- **GIVEN RECORDS**
● ● ●

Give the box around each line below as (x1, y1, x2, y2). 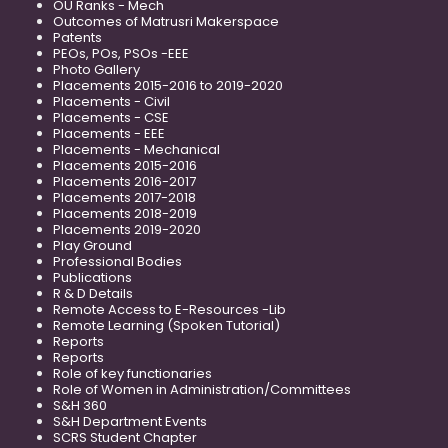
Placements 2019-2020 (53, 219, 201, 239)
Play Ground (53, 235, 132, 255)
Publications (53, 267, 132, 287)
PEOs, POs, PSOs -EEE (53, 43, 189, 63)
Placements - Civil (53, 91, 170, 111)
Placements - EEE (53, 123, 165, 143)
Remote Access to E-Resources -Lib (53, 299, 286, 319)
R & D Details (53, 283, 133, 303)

● ● ●

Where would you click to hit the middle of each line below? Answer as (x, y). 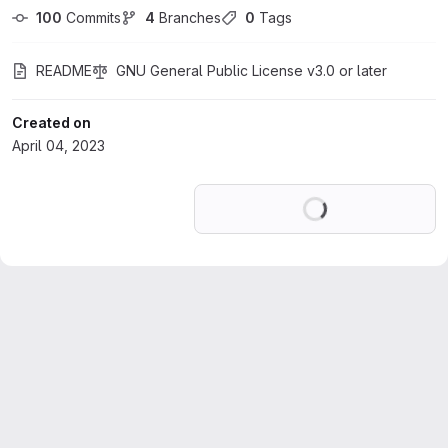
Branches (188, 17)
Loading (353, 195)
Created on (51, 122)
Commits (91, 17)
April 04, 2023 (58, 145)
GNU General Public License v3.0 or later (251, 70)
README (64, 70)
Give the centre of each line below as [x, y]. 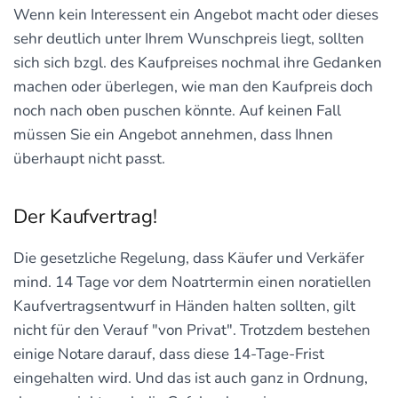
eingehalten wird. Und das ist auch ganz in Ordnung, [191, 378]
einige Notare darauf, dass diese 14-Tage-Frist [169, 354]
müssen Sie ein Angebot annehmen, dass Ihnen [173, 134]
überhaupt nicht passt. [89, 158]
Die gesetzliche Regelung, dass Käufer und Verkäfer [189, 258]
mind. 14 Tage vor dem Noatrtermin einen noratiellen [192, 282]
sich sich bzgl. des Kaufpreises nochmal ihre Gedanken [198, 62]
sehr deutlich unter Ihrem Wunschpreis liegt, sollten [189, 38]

● ● ●

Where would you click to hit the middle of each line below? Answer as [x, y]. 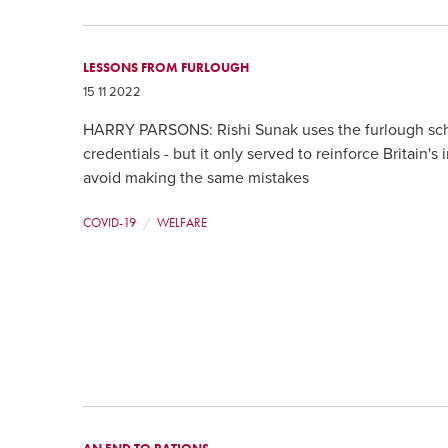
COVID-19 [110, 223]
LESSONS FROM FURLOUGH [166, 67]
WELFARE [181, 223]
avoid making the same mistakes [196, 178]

● ● ●

- **TASK DESCRIPTION**
Taking the material above, count every line in which the word "Placements" appears; answer with the number alone.

- **OUTPUT OF THE EXERCISE**
3